(TASK OBJECTIVE):
Read through the records below and copy each line that uses the word "editing".

(RAW DATA):

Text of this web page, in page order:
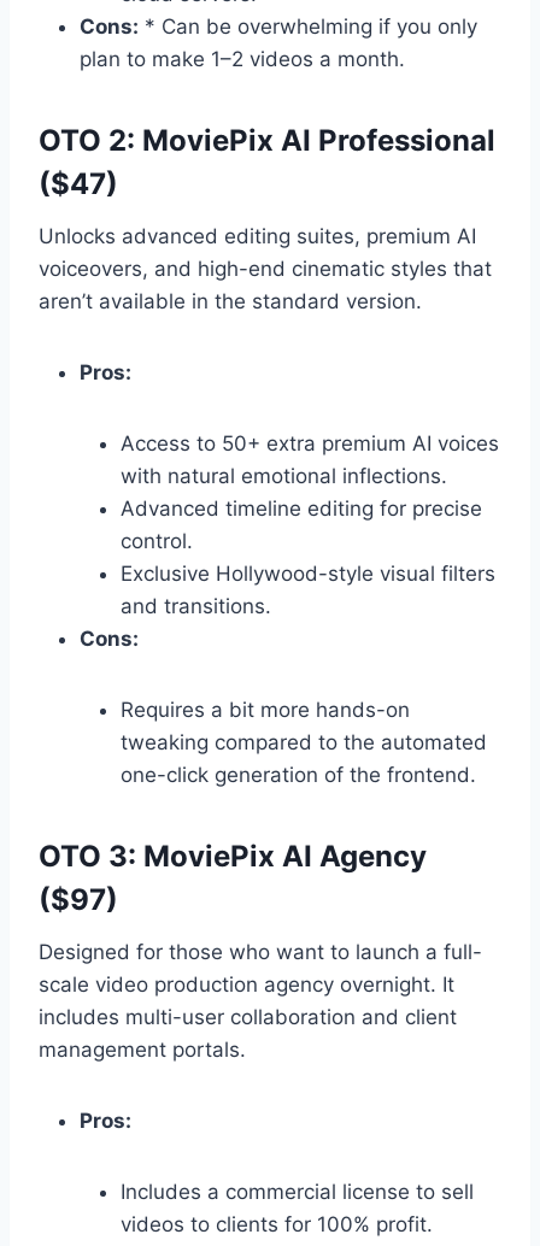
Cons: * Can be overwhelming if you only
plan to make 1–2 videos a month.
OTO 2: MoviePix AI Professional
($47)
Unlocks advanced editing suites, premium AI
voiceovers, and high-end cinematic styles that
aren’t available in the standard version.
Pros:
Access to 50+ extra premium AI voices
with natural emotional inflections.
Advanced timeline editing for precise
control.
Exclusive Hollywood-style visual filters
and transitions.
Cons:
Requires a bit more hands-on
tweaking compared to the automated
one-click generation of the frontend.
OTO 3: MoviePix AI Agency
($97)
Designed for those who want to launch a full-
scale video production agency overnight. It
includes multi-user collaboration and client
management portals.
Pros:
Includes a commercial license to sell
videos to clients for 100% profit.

(RESULT):
Unlocks advanced editing suites, premium AI
Advanced timeline editing for precise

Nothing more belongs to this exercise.